I have known fevers cured by a change of the sleeping room from the
south to the north aspect, and still more readily by removing from one
side of the street to the other. All should avoid dwelling near canals,
ponds, or ditches habitually covered with a white froth; this is
formed, in fact, of gases rising through humus swimming on the water,
and contains living beings as well as fermentable substances.

It is important to men who work and sleep in the same house to have
the day or working-rooms to the north, where the sun never enters, and
to sleep in a room to the east or south. A room to the west, looking
to the west, is not healthy, particularly in summer months, being the
hottest in the evening. Gnats, moths, and flies collect there, and are
at least harassing, if not hurtful, particularly to infants.

No person not a native of a marshy country should travel overland in
the evening; dew causes a strong action in vapours, mists, &c.
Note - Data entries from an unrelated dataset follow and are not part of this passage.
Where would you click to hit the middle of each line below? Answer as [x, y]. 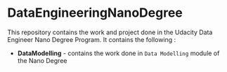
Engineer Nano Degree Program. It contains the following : [92, 39]
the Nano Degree [42, 60]
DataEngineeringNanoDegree [95, 13]
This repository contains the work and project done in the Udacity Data [110, 32]
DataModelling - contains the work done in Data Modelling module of [118, 53]

Invalids
and soldiers after fatigue, should halt in the daytime, and march in
the evening, to avoid being chilled.


A sure remedy against the malaria of ditches, ponds, &c., is to fill
the water-courses with water; never suffer them to be so far dried up
that the spawn of living creatures may attach itself to the sides of
grass, bushes, &c., and afterwards to dry and spread about like the
seeds of flowers, in the environs. The mud which is left exposed to the
air gives out, on drying, various gases, which being mixed with the
fossils of the mud, contaminate the air, and are breathed by the people
in the neighbourhood.

A circular drain, having a double current, well understood by the
hydraulic engineers of Holland, is the kind of drain I prefer.